For patients who received mechanical ventilation, a microbiologic diagnosis was obtained by tracheal aspirate culture in patients with contraindications for fiberoptic bronchoscopy, including hemodynamic instability, uncorrectable severe hypoxemia, international normalized ratio > 2, or platelet count < 50 000/mm3. Bronchoalveolar lavage (BAL) culture was performed in other mechanically ventilated patients. Tracheal aspirate was taken by sterile suction catheter through the endotracheal tube. Bronchoalveolar lavage procedure through fiberoptic bronchoscopy (Olympus BF-1T20D, Tokyo, Japan) was performed with adjustment of mechanical ventilation settings according to the standardized guidelines from the affected lobe according to chest radiography; if pneumonia was bilateral, BAL was done from the lingua or the middle lobe according to Tai.13 Sputum culture was performed only in patients who were spontaneously breathing. For associated parapneumonic effusion, culture of pleural fluid sample aspirated under complete aseptic precautions was done.

Respiratory samples were subjected to aerobic semiquantitative bacterial culture and drug sensi-tivity, fungal culture on Sabouraud dextrose agar, and tuberculosis assessment by Ziehl-Neelsen staining. Bronchoalveolar lavage and tracheal aspirate samples were investigated by additional tests, including tuberculosis nucleic acid amplification by polymerase chain reaction, tuberculosis culture on Lowenstein Jensen medium, staining for Pneumocystis jiroveci with Giemsa stain, and influenza virus assessment using reverse transcription polymerase chain reaction assays (in addition to nasopharyngeal swabs and nasal swabs).

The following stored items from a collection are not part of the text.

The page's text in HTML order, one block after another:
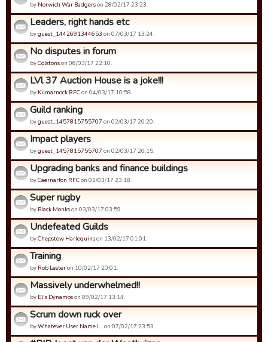
by Norwich War Badgerson 28/02/17 23:23.
Leaders, right hands etc
byguest_1442691344653 on 07/03/17 13:24.
No disputes in forum
byColstonson 06/03/17 22:10.
LVl 37 Auction House is a joke!!!
by Kilmarnock RFCon 04/03/17 10:58.
Guild ranking
byguest_1457815755707 on 02/03/17 20:20.
Impact players
byguest_1457815755707 on 02/03/17 20:15.
Upgrading banks and finance buildings
byCaernarfon RFCon 02/03/17 23:18.
Super rugby
by Black Monkson 03/03/17 03:59.
Undefeated Guilds
byChepstow Harlequinson 13/02/17 01:01.
Training
by Rob Lesteron 10/02/17 20:01.
Massively underwhelmed!!
by El's Dynamoson 09/02/17 13:14.
Scrum down ruck over
byWhatever User Name I… on 07/02/17 23:53.
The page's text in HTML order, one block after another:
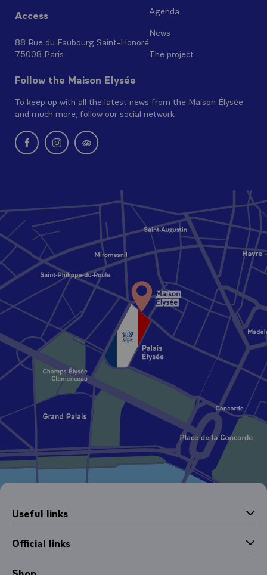
Access
88 Rue du Faubourg Saint-Honoré
75008 Paris
Agenda
News
The project
Follow the Maison Elysée
To keep up with all the latest news from the Maison Élysée
and much more, follow our social network.
New window: follow us on Facebook
New window: follow us on Instagram
New window: Find us on Tripadvisor
Useful links
Official links

Blood samples were taken from all patients for aerobic bacterial and fungal culture according to the standard method of microbiology, CMV assessment by the enzyme-linked immunosorbent assay for detection of CMV immunoglobulins G and M, and molecular amplification by COBAS Amplicor test (Roche Diagnostics, Branchburg, NJ, USA). Serum samples were sent for serologic profile of influenza viruses (hemagglutinin and neuraminidase anti-bodies).

Respiratory failure was defined by a partial pressure of oxygen in arterial blood of less than 55 mm Hg when fraction of inspired oxygen was 0.60 or greater (oxygenation failure) with or without ventilatory failure defined as an arterial carbon dioxide tension greater than 45 mm Hg with resultant acidemia.14 Patients were considered as having acute respiratory distress syndrome according to the Berlin definition.15

Diagnosis of severe sepsis
Severe sepsis was diagnosed when any of the following developed as sequelae to pneumonia or extrapulmonary infections16: (1) hypotension (systolic blood pressure < 90 mm Hg, mean arterial pressure < 70 mm Hg, or decrease in systolic blood pressure > 40 mm Hg), (2) urine output < 0.5 mL/kg/h for more than 2 hours despite adequate fluid resuscitation, (3) creatinine > 2.0 mg/dL, (4) bilirubin > 2 mg/dL, (5) platelet count < 100 000/mm3, and (6) international normalized ratio > 1.5.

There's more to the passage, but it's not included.